A Tale of Two Halves- My Latest Tournament Part Two
So last time we left off at the end of Day One of my last chess tourney. I had played quite horribly but managed to win one game against a 1800.
Going into Day Two, I felt like I was in a must win situation. I fight for the whole point every game and do not like to draw games. I was going to win my last two games at all costs.
Round Four: Near Perfect
In Round 4 I got a pretty good pairing against one of the lower rated players in the tourney. I had the black pieces against a 1400.

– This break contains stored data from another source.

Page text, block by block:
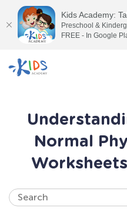
Normal
Kids Academy:
Preschool &
FREE - In Google
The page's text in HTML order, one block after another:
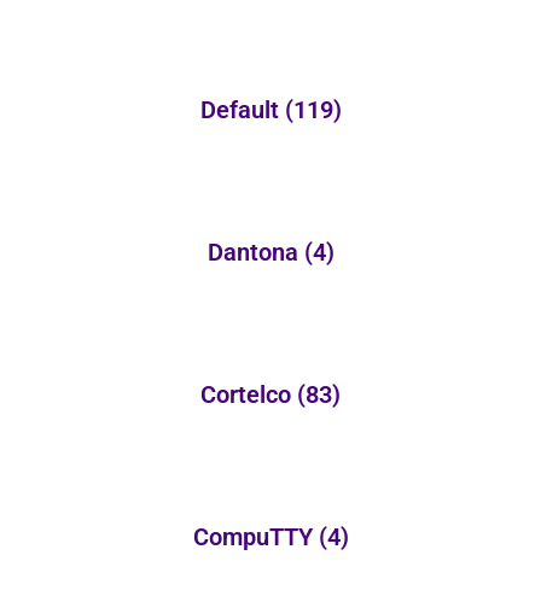
Default (119)
Dantona (4)
Cortelco (83)
CompuTTY (4)
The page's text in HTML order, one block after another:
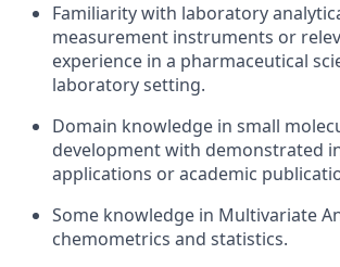
Familiarity with laboratory
measurement instruments or
experience in a pharmaceutical
laboratory setting.
Domain knowledge in small
development with demonstrated
applications or academic
Some knowledge in Multivariate
chemometrics and statistics.
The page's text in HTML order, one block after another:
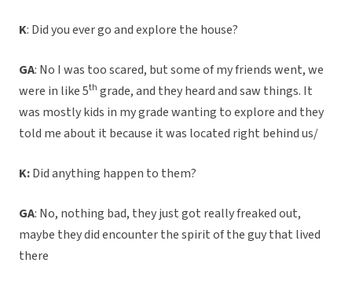
K: Did you ever go and explore the house?
GA: No I was too scared, but some of my friends went, we
were in like 5th grade, and they heard and saw things. It
was mostly kids in my grade wanting to explore and they
told me about it because it was located right behind us/
K:Did anything happen to them?
GA: No, nothing bad, they just got really freaked out,
maybe they did encounter the spirit of the guy that lived
there

What happened. Well, things went amazingly, my evaluations seemed to be right on and my calculation and canidate move selections were execellent. I played one of the best games of my life, if not one of the best games. I used 117 minutes of my clock (the time control was G/120).

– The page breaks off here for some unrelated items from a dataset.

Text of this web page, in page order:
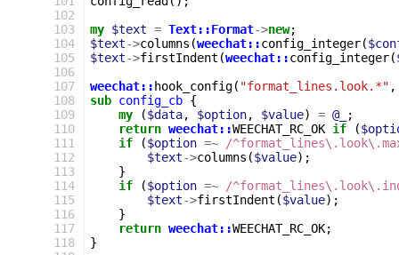
102
103
104
105
106
107
108
109
110
111
112
113
114
115
116
117
118
my $text = Text::Format->new;
$text->columns (weechat::config_integer(
$text->firstIndent (weechat::config_integer(
weechat:: hook_config( "format_lines.look.*" ,
sub config_cb {
my
($data, $option, $value) = @_
;
return weechat::WEECHAT_RC_OK if (
if
($option =~ /
$text->columns ($value);
}
if
($option =~ /
$text->firstIndent ($value);
}
return weechat::WEECHAT_RC_OK;
}
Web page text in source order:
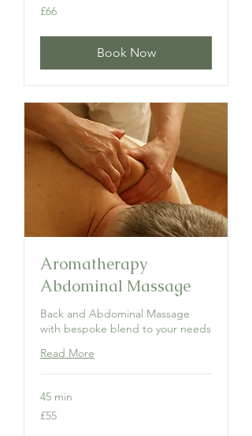
66
British
£66
Book Now
Aromatherapy
Abdominal Massage
Back and Abdominal Massage
with bespoke blend to your needs
Read More
45 min
55
British
£55

In the opening I played fairly quickly as most of it was book moves and also I knew this variation of the Ruy Lopez pretty well. Maybe the start of his problems was the superficial move 10.Bc2 and my plan soon became simple: attack e4. I took a ton of time (almost 50 minutes!) on move 15 and found 15...c6 which kept my slight advantage. My opponent missed a few defensive chances in the middlegame that would be hard for anyone to find. 18.Nf1 was probably my opponent's first real mistake. I was then able to find another good move 20...Re6 (another move which I had taken a insanely massive amount of time on) which is the only move to keep the advantage. 22...Bc6 was my only mistake the whole game (22...d5! was close to winning) and my opponent could have had serious chances to survive if he had played 23.Qd3!. My opponent played 23.Nd2? instead and after 23...d5! my opponent position began to collapse. I was down to ten minutes by then but reeled in the game by playing amazingly precisely in time trouble.